А мы с Сати решили прогуляться пешком, поскольку жили неподалеку – в отеле «Рафаэль» на авеню Клебер, это самый центр. Мы шли спокойно, Сати несла мой фрак, я нес на плече скрипку.
Вдруг появляется перед нами троица – чернокожий и два араба. Один мне говорит по-французски что-то вроде «деньги или жизнь!». Я отвечаю, что не понимаю по-французски. Он тогда примерно то же самое по-английски мне повторяет: «Money or life!» А у меня в скрипичном футляре – это был последний год существования СССР – лежали деньги за выступления в Англии, за записи для американской фирмы, которые мы писали в Мюнхене, за концерт в зале «Плейель». То есть со мной была просто огромная для советского человека сумма денег, которую мне предстояло сдать в Госконцерт. Стою я перед грабителями и вспоминаю, что в инструкции о сдаче выручки есть такой пункт: в случае утери виновный должен возместить утраченное в десятикратном размере. Я как представил себе десятикратный размер того, что хотят у меня отнять, – и решил, что лучше уж смерть.

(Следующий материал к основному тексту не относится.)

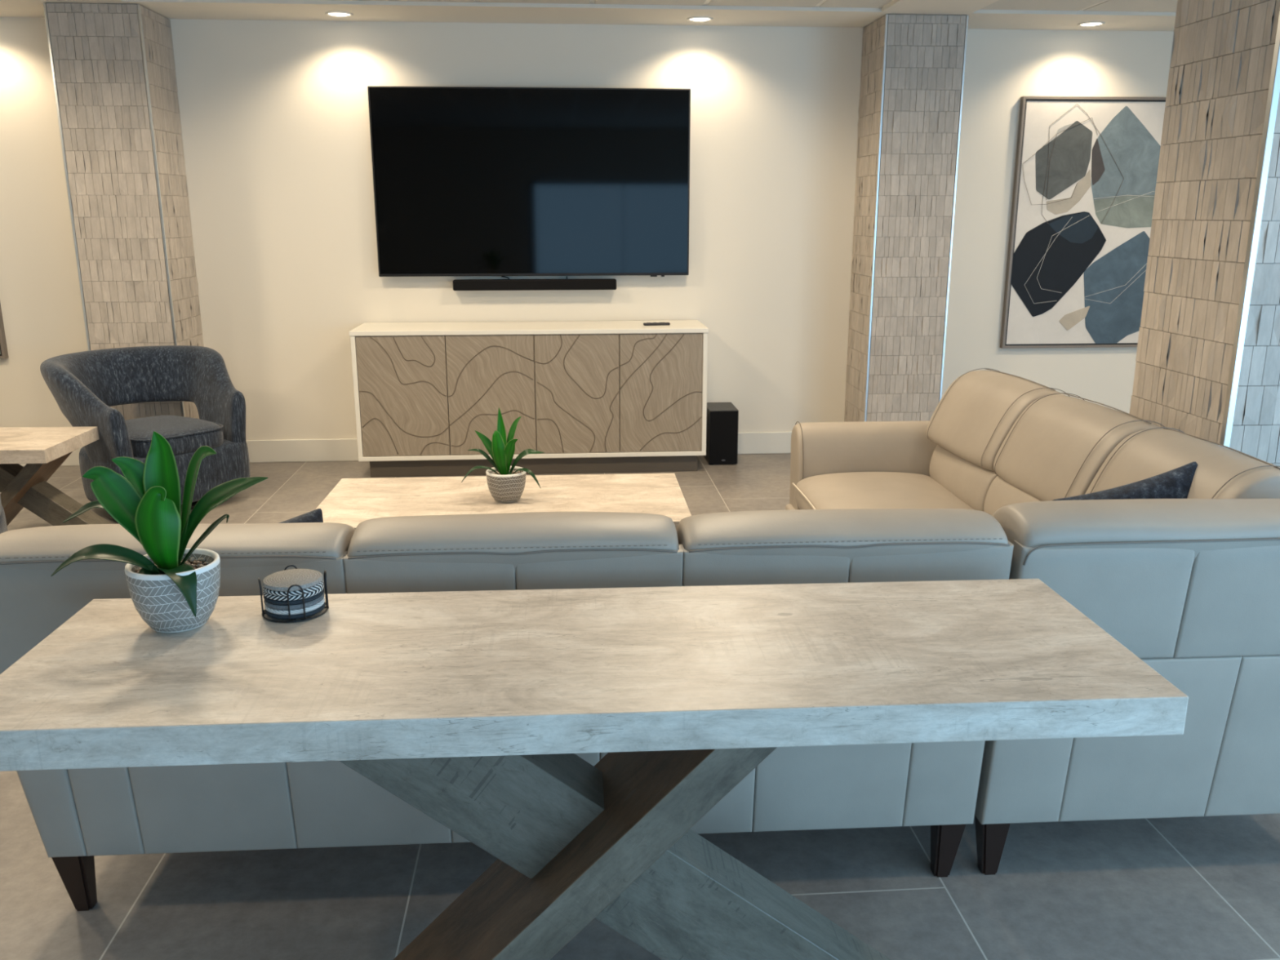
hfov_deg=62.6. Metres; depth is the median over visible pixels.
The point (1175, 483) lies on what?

Когда накачанный чернокожий замахнулся кулачищем, я отклонился; в боксе это называется «нырок». Но я не учел, что сзади тротуар, и поскольку, уходя от удара, я отступил, то споткнулся и распластался на тротуаре. «Упасть на старый тротуар», как у Пастернака. Меня стали бить ногами. Самое дорогое – руки – я спрятал и надул легкие изо всех сил, потому что понимал, что ребра сейчас полетят. А когда атаковавший меня подумал, что я уже в ауте или на том свете, я вскочил – и провел ему хорошую «двоечку» – это когда второй удар следует сразу за первым, с левой – с правой. Я попал ему прямо в зубы, у него изо рта брызнула кровь. Бедная Сати кричала как сто армянских женщин, боясь и за меня, и за скрипку, которую прикрывала своим телом, лёжа на тротуаре. Грабители, встретив неожиданный отпор от «трупа», спаслись бегством.
И вот советский артист под утро возвращается в отель – в крови, грязный, с оторванными погонами плаща. У открывшего дверь портье было выразительное лицо. В номере я вымылся, закурил сигарету. Сати на меня многозначительно посмотрела и сказала: «Я тобой горжусь!» Да только ради этих слов стоило брать те детские уроки бокса, о которых я тебе рассказывал!
Наутро я позвонил Роберту Бушкову, тогдашнему директору «Виртуозов Москвы», он организовал, чтобы прямо из аэропорта меня доставили в институт Склифосовского. Там собрали мои сломанные ребра и закатали меня в корсет.
Через десять дней я должен был дирижировать оркестром «Санта-Чечилии» в Риме на вручении премии папе римскому Иоанну Павлу II. А я с трудом двигаться могу, ни чихнуть, ни кашлянуть – боль дикая. Но пришлось взять себя в руки – не подводить же папу, в самом деле. Концерт прошел неплохо. Поужинать я забрел в любимый ресторанчик «Тре пупацци» – три куколки, значит. Знакомый хозяин посадил меня в уголок, и вдруг смотрю – буквально напротив сидит человек, очень похожий на Марчелло Мастроянни, который мне приветственно посылает аплодисменты. Я подзываю хозяина – простите, это не Марчелло Мастроянни? Он подтверждает: си, маэстро Мастроянни.
По старинному русскому обычаю отправляю ему бутылку кьянти, он тут же приглашает меня за столик. Разговорились, я ему рассказал о том, как его любят в России, сколько фильмов видел с его участием. А он вдруг у меня спрашивает:
– А почему у вас глаза такие грустные?
Я ему рассказал, какая история приключилась в Париже, и что сижу я в гипсовом корсете, и что мне очень больно даже бокал с вином поднять. И в свою очередь спрашиваю Мастроянни:
– А у вас почему такие грустные глаза? Вам-то о чем печалиться?
– Дело в том, что мне исполнилось недавно шестьдесят пять лет, и Феллини мне сказал: «Марчелло, тебе уже шестьдесят пять. Пора тебе начинать думать о смерти».
Он очень грустно и искренне ответил мне, как бываем мы откровенны со случайным попутчиком. Было видно, что эта мысль точит великого актера, по которому сохли женщины всего мира.
Спустя несколько лет после этой нашей встречи великий Марчелло Мастроянни заболел и ушел из жизни.